3 Tipps: So bleibt der Faktor Mensch im KI-unterstützen Recruiting erhalten
1. KI-Effizienz trifft auf menschliche Kontrolle: Automatisiertes Screening von Bewerbungen ist ein effizienter erster Filter für die Vorauswahl, der Zeit sparen hilft.
-> Bedenken Sie aber, dass KI stark im Erkennen von „normalen Mustern“ ist, aber schwach im Erkennen von Außergewöhnlichem.
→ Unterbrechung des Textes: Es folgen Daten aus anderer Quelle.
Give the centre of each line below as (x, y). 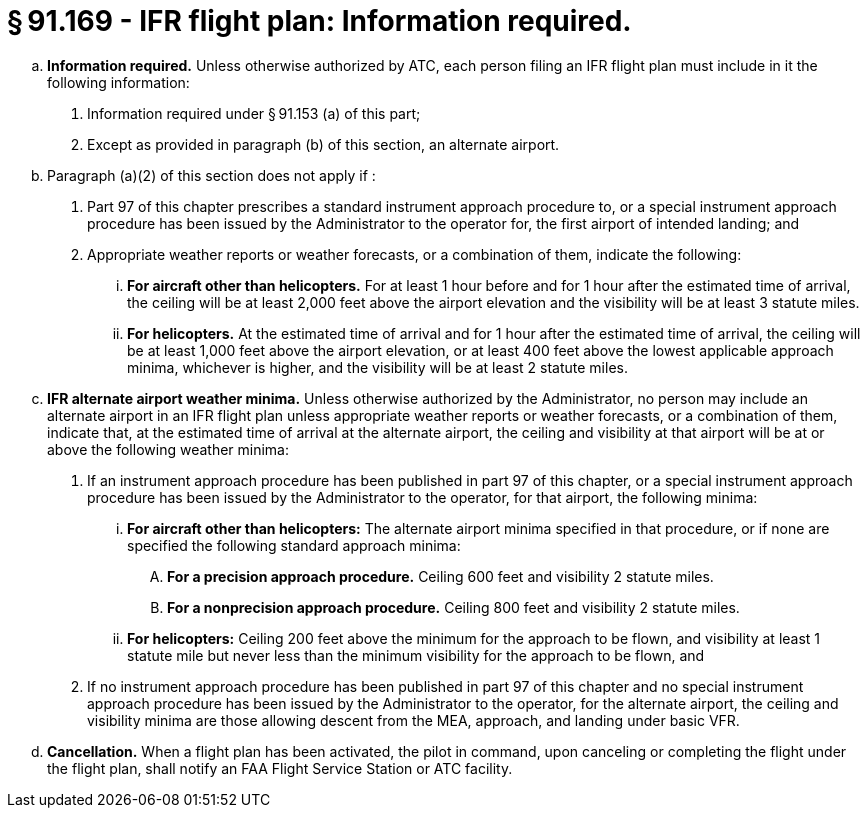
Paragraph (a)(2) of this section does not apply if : (211, 175)
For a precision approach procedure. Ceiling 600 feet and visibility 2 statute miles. (440, 576)
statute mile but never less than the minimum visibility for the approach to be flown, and (416, 655)
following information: (118, 82)
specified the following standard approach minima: (294, 545)
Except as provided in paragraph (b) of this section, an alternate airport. (323, 144)
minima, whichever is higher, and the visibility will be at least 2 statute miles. (377, 367)
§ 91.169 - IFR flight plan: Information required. (319, 21)
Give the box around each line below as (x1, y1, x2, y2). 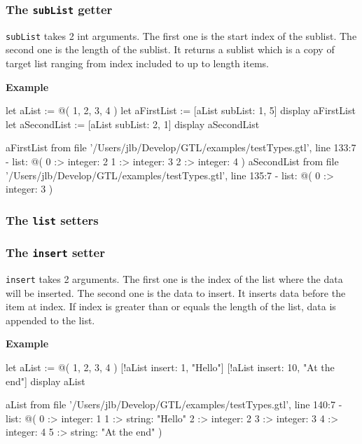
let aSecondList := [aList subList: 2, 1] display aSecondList (6, 116, 260, 131)
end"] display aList (6, 373, 85, 388)
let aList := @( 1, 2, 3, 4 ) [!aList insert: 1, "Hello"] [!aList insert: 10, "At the (6, 360, 335, 374)
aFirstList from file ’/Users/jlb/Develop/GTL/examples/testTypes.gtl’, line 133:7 (6, 140, 356, 155)
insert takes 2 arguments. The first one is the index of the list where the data (6, 271, 343, 286)
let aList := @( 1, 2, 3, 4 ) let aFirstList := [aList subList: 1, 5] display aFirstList (6, 103, 356, 118)
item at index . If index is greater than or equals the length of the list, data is (6, 299, 336, 314)
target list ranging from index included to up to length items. (6, 56, 269, 71)
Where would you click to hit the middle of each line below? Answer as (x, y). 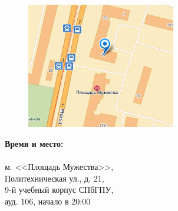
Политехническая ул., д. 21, (55, 178)
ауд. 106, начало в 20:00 (48, 201)
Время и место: (34, 144)
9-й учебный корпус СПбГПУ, (59, 190)
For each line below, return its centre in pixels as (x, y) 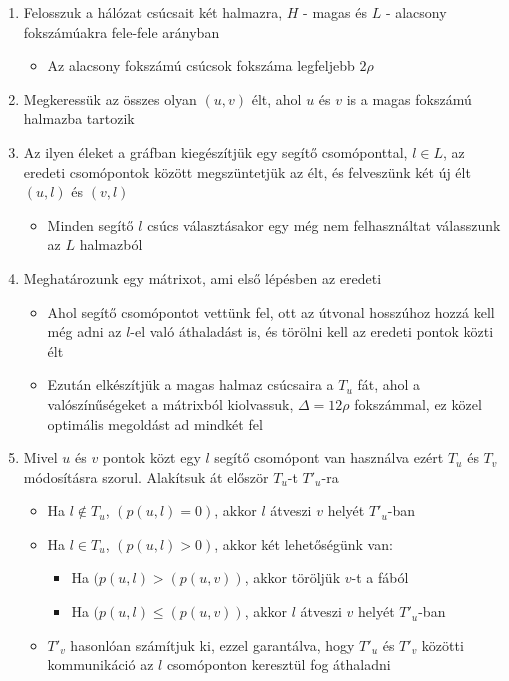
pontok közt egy (151, 457)
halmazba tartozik (79, 118)
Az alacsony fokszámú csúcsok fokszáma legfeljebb (201, 65)
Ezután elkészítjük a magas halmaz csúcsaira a (190, 384)
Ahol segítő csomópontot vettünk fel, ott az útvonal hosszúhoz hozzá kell (271, 311)
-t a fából (380, 577)
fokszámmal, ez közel (418, 403)
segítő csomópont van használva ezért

Ergänzen Sie das KI-Matching durch Kontrollen des Recruiting-Teams, um nichtlineare Lebensläufe oder Quereinsteigende nicht von vornherein auszuschließen.
2. KI-Bewerbungen treffen auf menschliche Fragen: Jobsuchende verbessern mit KI ihre Lebensläufe und Bewerbungsschreiben.
-> Um unauthentische Standardtexte zu vermeiden, fragen Sie in der Stellenausschreibung konkret nach spezifischen beruflichen Erfahrungen und persönlicher Motivation für genau diesen Job und genau Ihr Unternehmen.
3. KI-System trifft auf menschliche Autonomie: Menschen neigen dazu, KI-Entscheidungen zu vertrauen, auch wenn diese zu einem schlechteren Ergebnis führen.
-> Bedenken Sie, dass KI tendenziell die Vergangenheit fortschreibt und die Zukunft nicht neugestalten oder erfinden kann (denn kreativ sein können nur wir Menschen). Sehen Sie KI daher als Unterstützung, aber bewahren Sie Ihre Selbstwirksamkeit und Ihre Verantwortung, eigenständig zukunftsorientierte Personalentscheidungen zu treffen.